我也是比较留心熟人的作品。我看书向来是东一榔头西一棒子,也许上午看了关于王羲之的兰亭考,下午也许看海明威的小说,蛮不相干。作家的创作动向,我是没有太留心。外国文学作品,也有的看过了,过些年再找来看一看。例如,海明威的《老人与海》就看过几遍了。这几年我看的作品印象比较深的,除了海明威之外,大概是卡夫卡。卡夫卡的《变形记》,真是写得好,但是海明威的思想和卡夫卡的思想不一样,我觉得他的表现方法,很有他的独到之处。苏联的作品很久没看了,偶尔也看看舒克申的作品,但看得不多,我觉得这个作家很有特点。我觉得苏联的作品不像“四人帮”时期所咒骂的那样,人家还是探索新的东西,而且道路是比较健康的。舒克申我觉得是很有才华,充满诗意,也充满哲理。我只是零零碎碎,不是有目的去看,不像有些人这个时期专门看库普林,那个时期看另一个作家的作品。我倒是前几年看得最多的是契诃夫,过去有几年我是每年把契诃夫通读一次,现在因为很忙,也没时间去读他了。安东诺夫的作品,我也比较喜欢。大概我看的作品,一个是随便碰到的,一个可能是跟我气质比较接近的,或是表现方法比较接近的那些作家。比如现在让我看巴尔扎克,我是怎么也看不下去,我对巴尔扎克没什么缘分,当然我还是硬着头皮读了几本。比如像狄更斯,我年轻时很喜欢,现在又不想看。我看外国作品倒是比较倾向于有点现代的作品,因为它跟我们时代比较容易接近,虽然它是外国的东西。我看东西没什么目的,我觉得杂乱无章地读书也有好处,因为作家他不是研究工作者,对味我就看,舒服我就看,从兴趣出发。
我再说一点对我们这个刊物的希望。
我希望这个刊物能把古今中外沟通起来,一个就是用比较文学的方法把中国的当代的这个作品或者带有某些思潮性的作品,跟外国的当代文学放在一起看,就是把中国作品放在世界范围里看,怎么评论它。外国作品有时不一定很好,中国的某些个作家或某些作品,放在世界范围里,我们怎么看,这个工作你要不做外国人就做。

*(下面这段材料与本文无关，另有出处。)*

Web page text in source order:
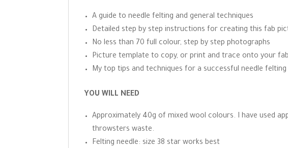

另外就是,我希望把古今沟通起来,我很希望大学里讲中国文学史的人,你联系到当前的文艺创作,你就说,中国某些人在当代文学创作上有些什么影响,某些个作家是受了哪些个人的影响,要不成了没有祖宗的人了。所以,我倒设想,能不能有人写一个魏晋文学对鲁迅作品的影响,或者是从郦道元起中国的游记对当代小说景物描写的影响。我总觉得你大学讲文学史,讲作品,没有一个人,也没想过,也没点胆量,说我就把邓友梅的作品跟古代哪一个作品联在一块儿讲。我觉得否则总是停留在研究者的案头,它不直接影响当前的创作。
注释
原载《当代文艺思潮》一九八三年第一期,是该刊编辑部于一九八二年九月十八日组织的座谈会笔录。该座谈会以问答形式完成了六个议题的讨论,参与者还有林斤澜和邓友梅。本篇仅保留作者发言内容。